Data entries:
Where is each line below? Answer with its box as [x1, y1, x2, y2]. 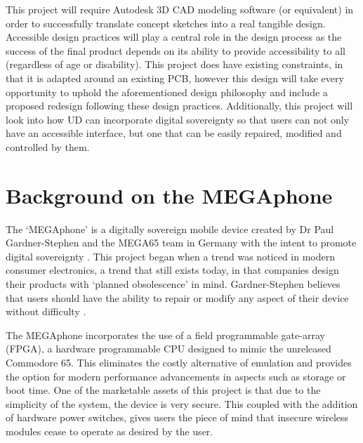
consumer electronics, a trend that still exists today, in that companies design [6, 263, 339, 277]
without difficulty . [6, 304, 86, 319]
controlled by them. [6, 139, 90, 154]
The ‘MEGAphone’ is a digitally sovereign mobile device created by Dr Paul [6, 221, 334, 236]
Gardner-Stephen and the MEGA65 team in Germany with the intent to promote [6, 235, 357, 250]
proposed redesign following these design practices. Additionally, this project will [6, 98, 353, 113]
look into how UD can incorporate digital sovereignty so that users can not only [6, 112, 350, 126]
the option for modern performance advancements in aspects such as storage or [6, 369, 346, 383]
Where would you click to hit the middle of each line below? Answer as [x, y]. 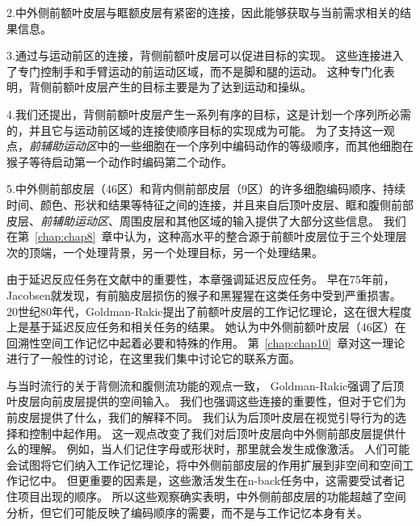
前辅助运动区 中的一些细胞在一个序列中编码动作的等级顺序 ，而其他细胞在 [221, 146]
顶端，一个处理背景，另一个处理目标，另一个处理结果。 [176, 252]
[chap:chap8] [65, 236]
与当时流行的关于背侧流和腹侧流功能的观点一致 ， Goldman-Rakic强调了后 [200, 385]
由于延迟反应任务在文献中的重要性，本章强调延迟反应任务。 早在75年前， [201, 279]
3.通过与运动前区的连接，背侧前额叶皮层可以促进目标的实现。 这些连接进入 [205, 55]
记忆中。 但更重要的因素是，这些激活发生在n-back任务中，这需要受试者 [206, 480]
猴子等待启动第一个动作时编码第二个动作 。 [120, 161]
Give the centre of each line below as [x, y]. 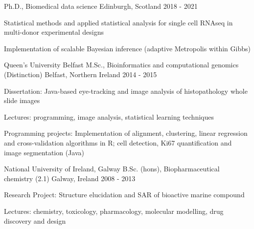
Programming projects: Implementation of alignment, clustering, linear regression [126, 133]
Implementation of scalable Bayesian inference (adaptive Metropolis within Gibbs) [127, 48]
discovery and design [35, 220]
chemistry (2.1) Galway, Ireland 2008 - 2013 [70, 178]
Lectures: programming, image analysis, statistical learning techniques [109, 116]
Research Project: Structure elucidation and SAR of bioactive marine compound [124, 195]
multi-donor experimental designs [54, 32]
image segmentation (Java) [44, 152]
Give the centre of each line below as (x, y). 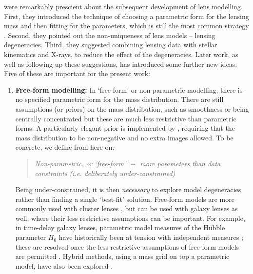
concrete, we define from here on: (65, 147)
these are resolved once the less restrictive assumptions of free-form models (127, 246)
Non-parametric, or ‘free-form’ (80, 163)
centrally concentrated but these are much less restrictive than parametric (126, 118)
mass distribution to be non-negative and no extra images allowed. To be (124, 137)
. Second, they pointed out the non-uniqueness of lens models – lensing (110, 35)
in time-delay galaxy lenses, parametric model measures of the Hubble (120, 227)
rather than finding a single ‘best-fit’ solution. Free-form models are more (125, 199)
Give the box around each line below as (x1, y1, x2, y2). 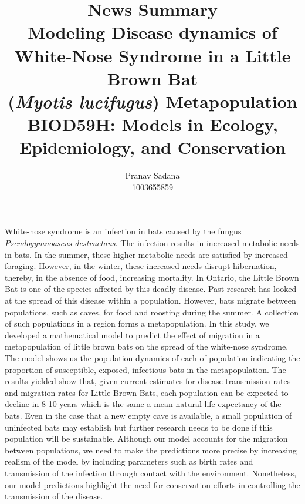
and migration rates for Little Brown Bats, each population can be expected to (5, 386, 289, 398)
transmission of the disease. (5, 490, 103, 502)
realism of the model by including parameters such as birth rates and (5, 455, 253, 468)
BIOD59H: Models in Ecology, (27, 112, 278, 136)
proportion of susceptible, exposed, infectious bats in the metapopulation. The (5, 363, 286, 375)
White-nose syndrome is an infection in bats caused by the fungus (5, 225, 242, 237)
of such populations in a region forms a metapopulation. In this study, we (5, 317, 269, 330)
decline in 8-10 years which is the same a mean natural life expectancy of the (5, 398, 282, 410)
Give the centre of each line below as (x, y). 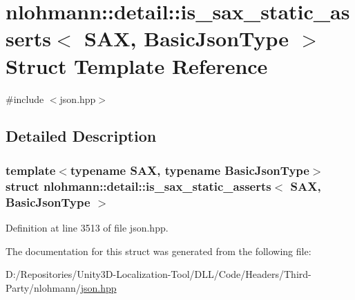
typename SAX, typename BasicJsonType (190, 170)
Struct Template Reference (137, 65)
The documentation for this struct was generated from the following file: (159, 251)
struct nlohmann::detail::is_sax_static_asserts (138, 186)
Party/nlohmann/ (43, 287)
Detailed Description (81, 136)
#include (25, 99)
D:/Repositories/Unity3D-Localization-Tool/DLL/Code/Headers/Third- (159, 274)
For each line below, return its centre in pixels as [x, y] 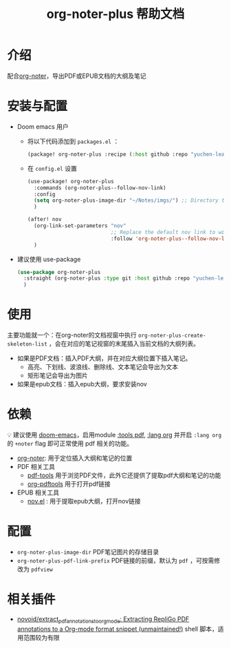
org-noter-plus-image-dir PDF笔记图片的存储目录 [88, 552]
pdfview [42, 569]
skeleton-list [27, 344]
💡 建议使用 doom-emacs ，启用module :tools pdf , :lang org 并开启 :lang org [114, 435]
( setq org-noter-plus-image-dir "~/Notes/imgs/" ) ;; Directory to [131, 200]
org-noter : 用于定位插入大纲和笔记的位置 [75, 458]
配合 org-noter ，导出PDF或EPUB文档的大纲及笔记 [77, 76]
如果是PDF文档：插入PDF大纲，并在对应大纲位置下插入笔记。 [104, 358]
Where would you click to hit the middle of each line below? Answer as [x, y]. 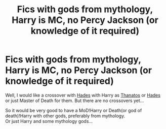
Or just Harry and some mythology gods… [49, 121]
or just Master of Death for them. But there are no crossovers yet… [75, 101]
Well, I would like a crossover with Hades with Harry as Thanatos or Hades [83, 95]
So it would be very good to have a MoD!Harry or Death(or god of [74, 110]
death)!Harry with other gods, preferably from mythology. [65, 116]
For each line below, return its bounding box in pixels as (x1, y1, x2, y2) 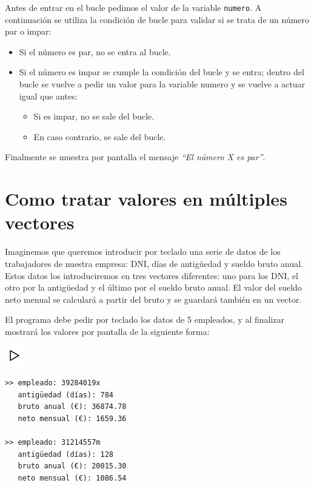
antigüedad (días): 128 (18, 450, 113, 459)
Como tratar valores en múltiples (5, 186, 287, 211)
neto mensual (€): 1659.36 (18, 414, 127, 423)
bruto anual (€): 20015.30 (18, 462, 127, 471)
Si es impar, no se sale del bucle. (33, 110, 155, 123)
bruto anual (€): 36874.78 (18, 402, 127, 411)
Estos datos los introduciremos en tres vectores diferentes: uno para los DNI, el (5, 269, 298, 282)
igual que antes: (19, 89, 78, 102)
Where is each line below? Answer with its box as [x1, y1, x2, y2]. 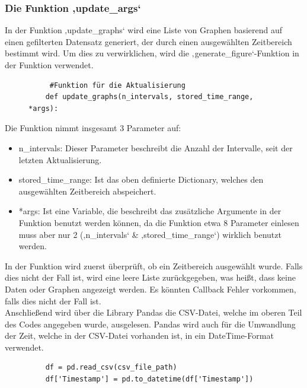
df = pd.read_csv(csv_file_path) [45, 363, 177, 372]
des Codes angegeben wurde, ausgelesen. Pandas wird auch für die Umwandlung [5, 317, 296, 330]
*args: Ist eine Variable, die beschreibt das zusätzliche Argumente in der [18, 205, 282, 217]
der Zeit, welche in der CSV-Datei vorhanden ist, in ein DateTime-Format [5, 329, 274, 342]
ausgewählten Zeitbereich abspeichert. [18, 185, 156, 197]
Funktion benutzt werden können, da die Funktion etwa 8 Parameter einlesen [18, 216, 299, 228]
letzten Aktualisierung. [18, 153, 102, 166]
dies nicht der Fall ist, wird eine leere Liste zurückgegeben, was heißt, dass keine [5, 271, 296, 284]
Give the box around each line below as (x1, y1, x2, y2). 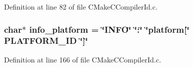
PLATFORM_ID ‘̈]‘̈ (4, 34, 88, 47)
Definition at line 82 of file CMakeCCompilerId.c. (4, 2, 158, 12)
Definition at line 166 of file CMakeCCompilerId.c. (4, 54, 162, 64)
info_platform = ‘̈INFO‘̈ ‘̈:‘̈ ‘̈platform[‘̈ (29, 23, 189, 35)
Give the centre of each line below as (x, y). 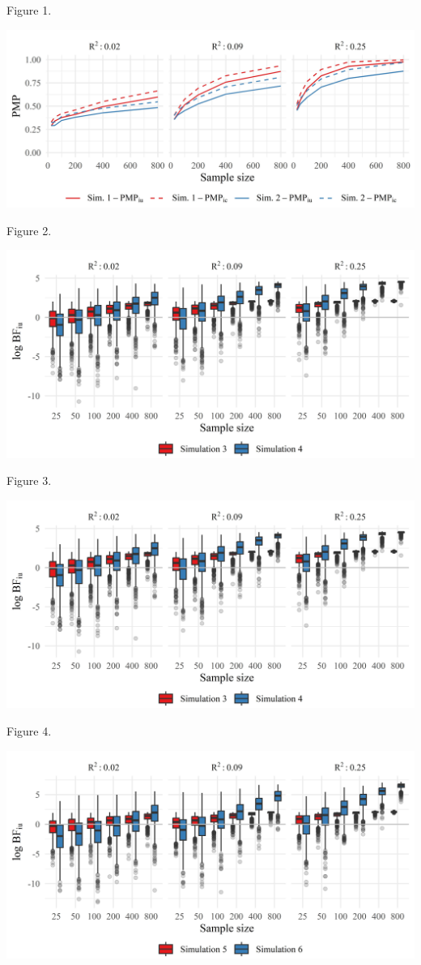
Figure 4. (29, 730)
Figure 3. (29, 480)
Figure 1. (29, 10)
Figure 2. (29, 230)
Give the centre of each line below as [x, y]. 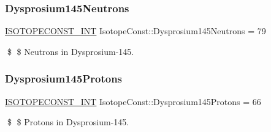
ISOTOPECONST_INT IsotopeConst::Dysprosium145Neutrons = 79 [135, 31]
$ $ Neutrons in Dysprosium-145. [71, 51]
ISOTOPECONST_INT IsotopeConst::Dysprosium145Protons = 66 [133, 101]
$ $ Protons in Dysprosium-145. [68, 122]
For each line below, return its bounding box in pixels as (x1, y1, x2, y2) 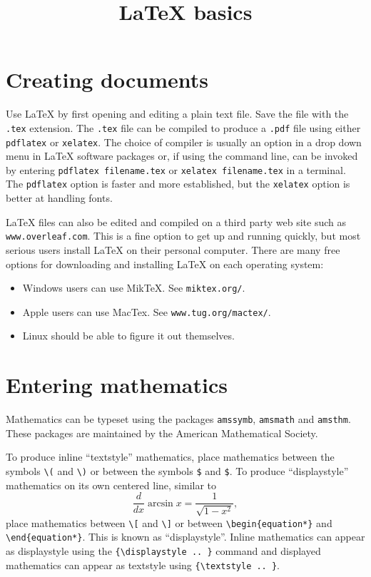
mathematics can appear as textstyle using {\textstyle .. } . (6, 557, 280, 572)
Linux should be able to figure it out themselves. (22, 328, 235, 343)
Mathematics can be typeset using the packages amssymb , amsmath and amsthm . (6, 412, 351, 427)
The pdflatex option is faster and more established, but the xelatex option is (6, 176, 350, 191)
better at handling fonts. (6, 190, 113, 205)
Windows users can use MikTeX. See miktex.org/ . (22, 280, 245, 295)
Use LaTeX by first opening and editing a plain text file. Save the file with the (6, 106, 349, 121)
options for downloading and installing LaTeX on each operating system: (6, 256, 324, 271)
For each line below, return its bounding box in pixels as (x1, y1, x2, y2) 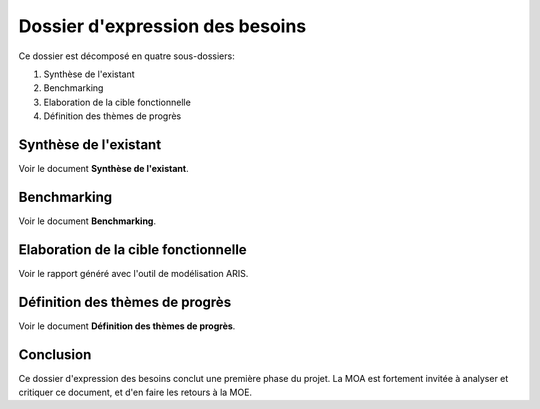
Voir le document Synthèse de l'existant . (18, 163, 189, 175)
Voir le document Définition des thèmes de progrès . (18, 320, 236, 332)
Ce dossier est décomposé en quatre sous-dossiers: (18, 50, 235, 62)
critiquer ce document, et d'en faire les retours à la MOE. (18, 386, 253, 399)
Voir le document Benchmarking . (18, 215, 157, 227)
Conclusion (18, 346, 92, 363)
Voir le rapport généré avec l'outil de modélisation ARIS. (18, 267, 249, 279)
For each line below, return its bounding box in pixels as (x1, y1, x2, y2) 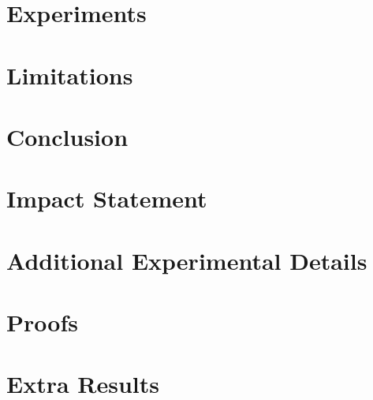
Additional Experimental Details (6, 244, 367, 276)
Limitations (6, 58, 133, 91)
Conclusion (6, 120, 129, 152)
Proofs (6, 306, 78, 338)
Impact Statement (6, 182, 207, 215)
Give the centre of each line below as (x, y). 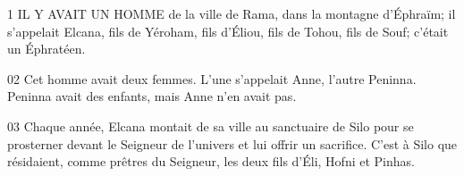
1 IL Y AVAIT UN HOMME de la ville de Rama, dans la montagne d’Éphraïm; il (232, 13)
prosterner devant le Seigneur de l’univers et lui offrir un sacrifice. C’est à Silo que (232, 143)
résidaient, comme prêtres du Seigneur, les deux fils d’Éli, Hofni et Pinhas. (211, 161)
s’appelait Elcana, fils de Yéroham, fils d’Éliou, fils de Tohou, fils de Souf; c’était (228, 31)
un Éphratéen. (46, 49)
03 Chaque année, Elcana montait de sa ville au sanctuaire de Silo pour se (211, 126)
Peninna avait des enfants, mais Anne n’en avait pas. (152, 96)
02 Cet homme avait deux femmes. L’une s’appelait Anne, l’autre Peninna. (212, 78)
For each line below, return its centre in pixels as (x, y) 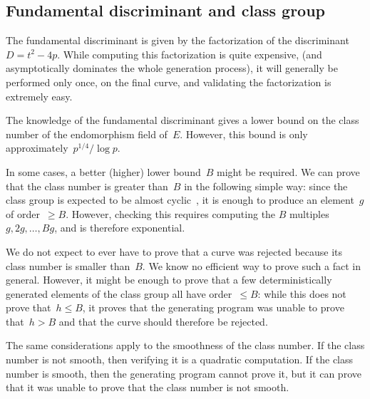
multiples (309, 213)
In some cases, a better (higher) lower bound (103, 171)
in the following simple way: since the (266, 186)
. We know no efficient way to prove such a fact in (251, 265)
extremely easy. (39, 96)
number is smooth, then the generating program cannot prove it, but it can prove (184, 373)
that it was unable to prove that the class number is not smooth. (148, 387)
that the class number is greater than (87, 186)
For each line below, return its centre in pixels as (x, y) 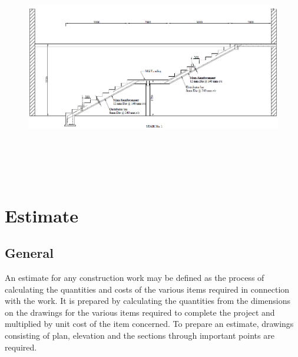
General (29, 253)
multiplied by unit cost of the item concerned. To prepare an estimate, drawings (149, 324)
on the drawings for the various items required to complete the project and (140, 312)
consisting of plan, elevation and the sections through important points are (140, 335)
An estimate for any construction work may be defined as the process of (135, 278)
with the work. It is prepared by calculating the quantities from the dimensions (148, 301)
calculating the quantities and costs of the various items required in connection (147, 289)
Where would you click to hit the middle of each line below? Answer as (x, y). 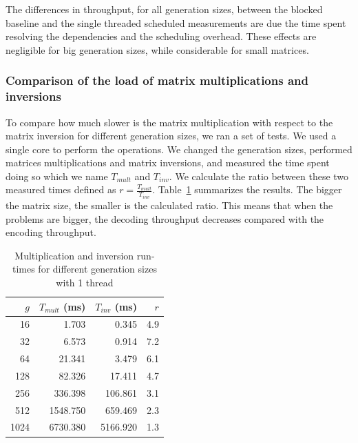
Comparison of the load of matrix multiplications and (157, 80)
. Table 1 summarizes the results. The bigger (247, 189)
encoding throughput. (51, 232)
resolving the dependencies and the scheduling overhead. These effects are (161, 36)
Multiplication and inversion (74, 255)
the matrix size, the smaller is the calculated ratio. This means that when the (169, 205)
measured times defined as (61, 189)
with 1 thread (85, 282)
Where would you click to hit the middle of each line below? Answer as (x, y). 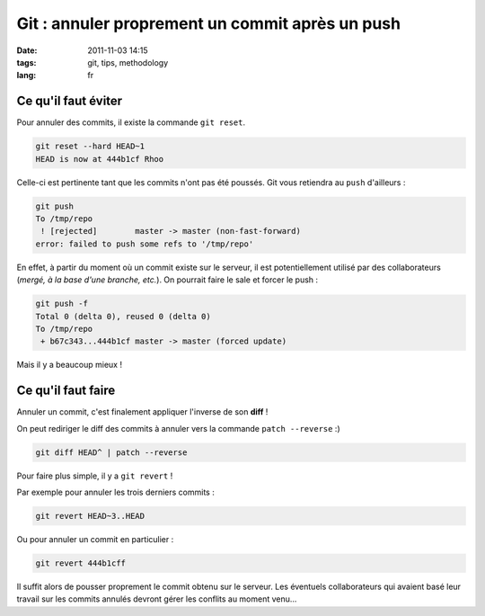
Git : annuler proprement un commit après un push (209, 23)
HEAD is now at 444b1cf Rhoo (100, 159)
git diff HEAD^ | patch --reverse (111, 452)
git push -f (62, 304)
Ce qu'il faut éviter (70, 101)
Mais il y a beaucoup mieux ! (70, 365)
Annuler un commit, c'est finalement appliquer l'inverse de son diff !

- Task item -
Your output should be the lines above from the one that contains "pixels as [x, y]" through the one that contains "or just Master", word for word, with pictures left out.

- Exercise answer -
For each line below, return its centre in pixels as [x, y] 
org-noter-plus-image-dir PDF笔记图片的存储目录 [88, 552]
pdfview [42, 569]
skeleton-list [27, 344]
💡 建议使用 doom-emacs ，启用module :tools pdf , :lang org 并开启 :lang org [114, 435]
( setq org-noter-plus-image-dir "~/Notes/imgs/" ) ;; Directory to [131, 200]
org-noter : 用于定位插入大纲和笔记的位置 [75, 458]
配合 org-noter ，导出PDF或EPUB文档的大纲及笔记 [77, 76]
如果是PDF文档：插入PDF大纲，并在对应大纲位置下插入笔记。 [104, 358]
Where would you click to hit the middle of each line below? Answer as [x, y]. 
Or just Harry and some mythology gods… [49, 121]
or just Master of Death for them. But there are no crossovers yet… [75, 101]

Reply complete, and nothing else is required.